[HOW TO COMPLETE THIS TASK] The lines you return must be all those in the data that hold the string "coverage".

:: MATERIAL FOR THIS EXERCISE ::

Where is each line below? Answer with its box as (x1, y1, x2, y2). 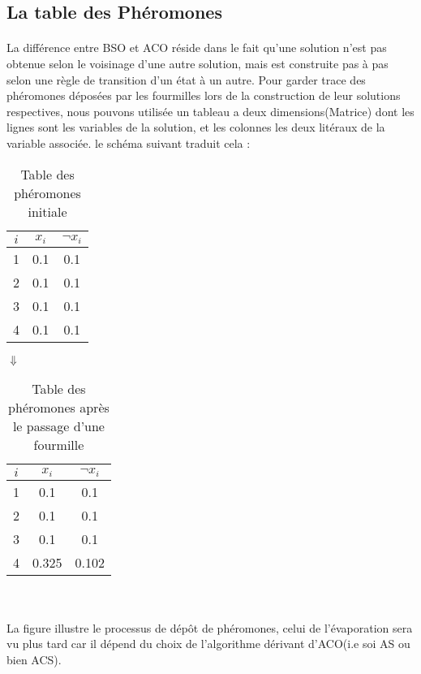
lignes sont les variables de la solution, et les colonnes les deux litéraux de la (6, 119, 385, 136)
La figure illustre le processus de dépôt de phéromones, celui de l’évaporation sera (6, 619, 413, 636)
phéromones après (8, 397, 110, 417)
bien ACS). (6, 650, 62, 668)
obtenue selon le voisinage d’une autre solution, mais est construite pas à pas (6, 54, 389, 71)
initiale (28, 201, 67, 221)
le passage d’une (12, 416, 105, 435)
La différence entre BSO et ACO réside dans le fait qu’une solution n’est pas (6, 39, 387, 56)
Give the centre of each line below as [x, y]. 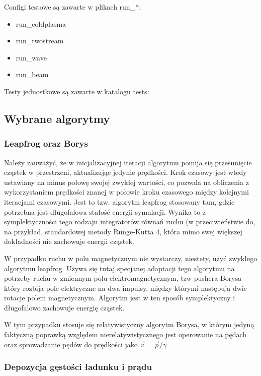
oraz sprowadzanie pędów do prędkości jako [71, 344]
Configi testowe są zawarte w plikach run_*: [73, 7]
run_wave [31, 57]
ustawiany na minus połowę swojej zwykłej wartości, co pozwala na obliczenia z [126, 182]
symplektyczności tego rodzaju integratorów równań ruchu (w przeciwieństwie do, [130, 222]
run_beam [32, 74]
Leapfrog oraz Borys [46, 143]
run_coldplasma [41, 23]
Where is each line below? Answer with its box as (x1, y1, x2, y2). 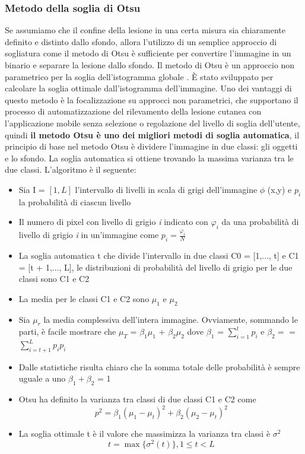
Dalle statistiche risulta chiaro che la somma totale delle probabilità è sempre (18, 360, 300, 373)
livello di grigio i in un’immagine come (18, 228, 159, 241)
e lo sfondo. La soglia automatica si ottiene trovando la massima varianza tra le (5, 151, 294, 164)
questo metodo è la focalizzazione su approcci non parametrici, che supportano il (5, 93, 298, 106)
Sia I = (18, 183, 45, 195)
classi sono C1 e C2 (18, 272, 90, 285)
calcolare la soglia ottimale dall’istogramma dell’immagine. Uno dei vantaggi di (5, 82, 292, 94)
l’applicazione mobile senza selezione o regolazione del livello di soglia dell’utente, (5, 116, 300, 129)
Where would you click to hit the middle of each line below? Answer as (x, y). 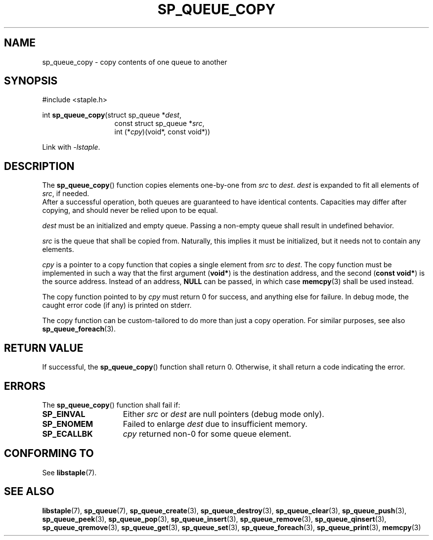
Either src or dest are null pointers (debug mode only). (223, 414)
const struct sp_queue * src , (159, 124)
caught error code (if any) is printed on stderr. (117, 305)
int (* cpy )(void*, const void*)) (162, 132)
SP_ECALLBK (67, 434)
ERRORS (25, 386)
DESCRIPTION (39, 166)
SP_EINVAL (64, 414)
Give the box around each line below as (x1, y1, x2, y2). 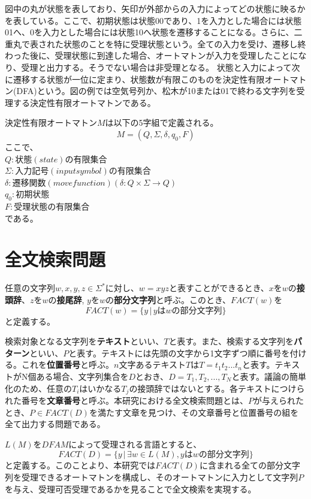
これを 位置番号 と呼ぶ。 (21, 358, 114, 371)
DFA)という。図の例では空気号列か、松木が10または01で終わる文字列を (16, 84, 297, 97)
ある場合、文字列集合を (36, 370, 129, 382)
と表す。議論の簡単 (231, 370, 306, 382)
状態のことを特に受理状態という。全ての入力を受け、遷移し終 (63, 37, 306, 50)
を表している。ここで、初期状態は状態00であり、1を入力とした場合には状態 (5, 14, 302, 26)
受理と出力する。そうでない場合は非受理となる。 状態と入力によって (21, 61, 292, 73)
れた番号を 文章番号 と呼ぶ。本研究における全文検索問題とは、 (5, 394, 248, 407)
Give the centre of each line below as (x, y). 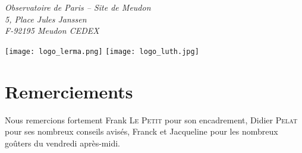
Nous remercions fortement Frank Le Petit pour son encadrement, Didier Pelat (151, 119)
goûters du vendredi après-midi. (62, 143)
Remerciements (69, 91)
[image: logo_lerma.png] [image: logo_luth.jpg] (102, 51)
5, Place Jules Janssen (46, 19)
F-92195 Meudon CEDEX (52, 31)
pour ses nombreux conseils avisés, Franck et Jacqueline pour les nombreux (141, 131)
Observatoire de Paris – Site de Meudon (78, 7)
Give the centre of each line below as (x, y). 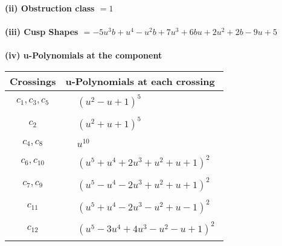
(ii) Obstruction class (50, 8)
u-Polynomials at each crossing (140, 81)
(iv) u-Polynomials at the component (84, 55)
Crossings (33, 81)
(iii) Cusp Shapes (42, 32)
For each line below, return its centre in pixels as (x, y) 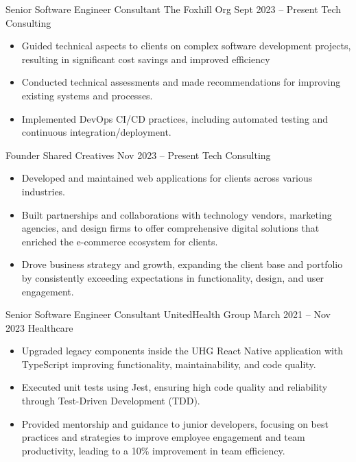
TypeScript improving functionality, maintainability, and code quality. (169, 364)
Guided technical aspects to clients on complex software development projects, (186, 46)
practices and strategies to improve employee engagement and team (163, 437)
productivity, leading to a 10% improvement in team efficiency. (153, 450)
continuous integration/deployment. (96, 132)
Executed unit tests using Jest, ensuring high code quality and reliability (175, 387)
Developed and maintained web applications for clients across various (167, 178)
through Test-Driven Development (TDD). (111, 401)
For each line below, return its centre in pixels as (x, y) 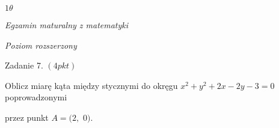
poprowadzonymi (36, 97)
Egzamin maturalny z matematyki (67, 25)
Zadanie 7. (24, 65)
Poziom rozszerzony (41, 45)
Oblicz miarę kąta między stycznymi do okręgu (91, 85)
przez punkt (27, 117)
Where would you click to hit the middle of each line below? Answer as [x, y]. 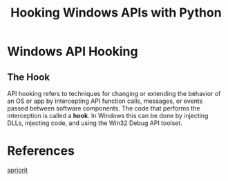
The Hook [29, 77]
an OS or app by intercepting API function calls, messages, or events [105, 101]
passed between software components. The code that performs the [104, 108]
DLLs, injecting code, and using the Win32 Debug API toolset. [95, 123]
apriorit [18, 170]
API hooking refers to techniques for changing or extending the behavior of [114, 94]
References [41, 151]
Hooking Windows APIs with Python [116, 13]
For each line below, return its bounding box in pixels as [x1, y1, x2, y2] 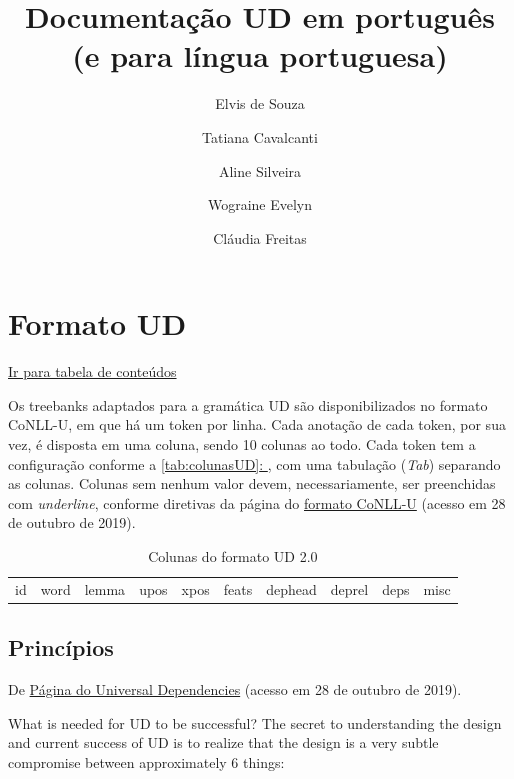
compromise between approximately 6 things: [8, 751, 285, 772]
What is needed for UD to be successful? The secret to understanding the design [8, 712, 502, 733]
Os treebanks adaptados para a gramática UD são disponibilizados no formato [8, 394, 488, 415]
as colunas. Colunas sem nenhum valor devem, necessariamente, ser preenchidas [8, 473, 496, 494]
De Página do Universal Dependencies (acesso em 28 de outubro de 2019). [8, 679, 462, 700]
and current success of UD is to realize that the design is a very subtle [8, 732, 439, 753]
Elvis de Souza [215, 93, 305, 114]
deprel [330, 578, 369, 599]
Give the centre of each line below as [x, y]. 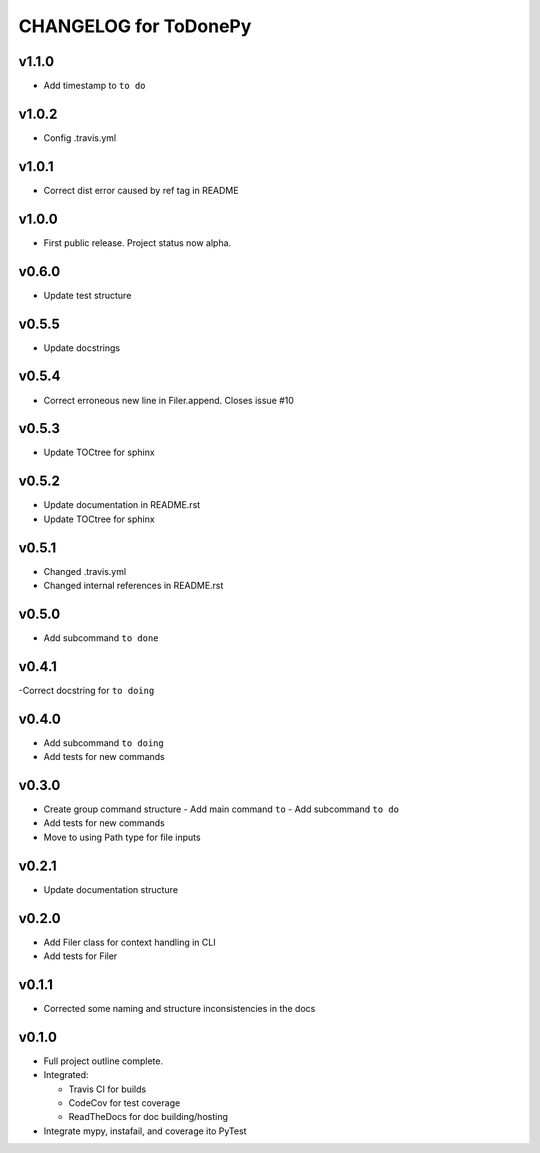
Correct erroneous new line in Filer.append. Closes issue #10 [169, 400]
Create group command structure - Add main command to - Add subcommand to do [221, 809]
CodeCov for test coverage [124, 1102]
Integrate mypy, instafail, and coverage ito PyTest [145, 1131]
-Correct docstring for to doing [86, 690]
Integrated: [66, 1075]
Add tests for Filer [80, 956]
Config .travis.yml [80, 137]
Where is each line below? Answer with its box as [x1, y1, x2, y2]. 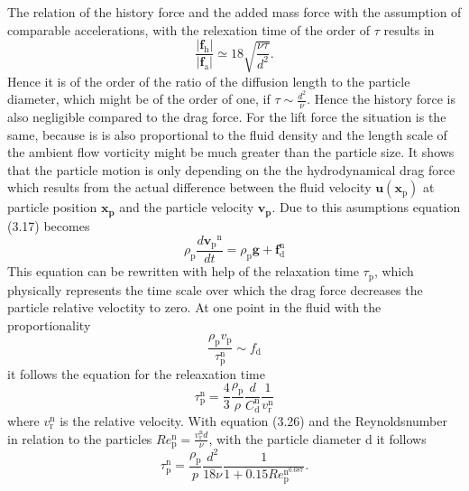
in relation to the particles [7, 429, 152, 448]
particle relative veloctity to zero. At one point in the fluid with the [7, 298, 382, 317]
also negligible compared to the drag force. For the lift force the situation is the [7, 107, 446, 126]
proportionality [7, 315, 91, 334]
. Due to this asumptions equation [271, 198, 461, 217]
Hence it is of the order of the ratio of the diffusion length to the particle [7, 71, 410, 90]
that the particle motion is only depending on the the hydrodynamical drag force [7, 160, 455, 179]
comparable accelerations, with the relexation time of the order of [7, 20, 370, 39]
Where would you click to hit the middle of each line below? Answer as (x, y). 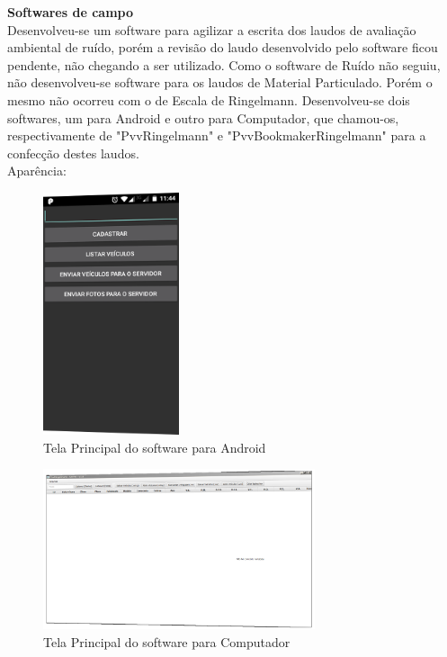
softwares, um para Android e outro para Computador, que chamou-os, (203, 117)
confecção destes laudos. (73, 153)
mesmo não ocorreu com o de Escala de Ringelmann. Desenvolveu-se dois (209, 99)
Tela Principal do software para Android (155, 447)
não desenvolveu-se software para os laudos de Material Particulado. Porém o (220, 82)
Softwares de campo (70, 12)
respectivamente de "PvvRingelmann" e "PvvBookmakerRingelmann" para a (217, 135)
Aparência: (37, 171)
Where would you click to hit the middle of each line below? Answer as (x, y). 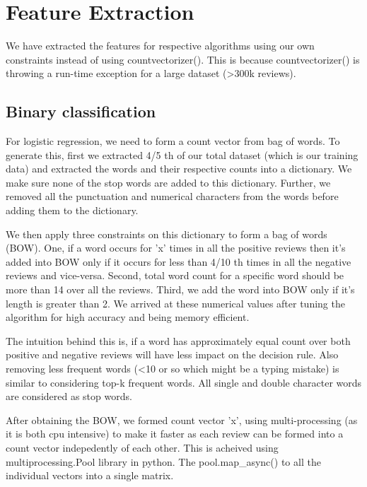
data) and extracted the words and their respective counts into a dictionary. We (179, 169)
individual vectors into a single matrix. (90, 475)
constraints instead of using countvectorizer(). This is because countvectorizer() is (183, 59)
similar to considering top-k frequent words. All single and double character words (184, 382)
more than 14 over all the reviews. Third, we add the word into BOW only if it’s (180, 289)
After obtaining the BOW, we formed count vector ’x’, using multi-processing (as (182, 419)
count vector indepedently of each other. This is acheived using (142, 447)
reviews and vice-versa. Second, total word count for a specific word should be (175, 275)

:::

[TASK RESPONSE]
CodeCov for test coverage [124, 1102]
Integrate mypy, instafail, and coverage ito PyTest [145, 1131]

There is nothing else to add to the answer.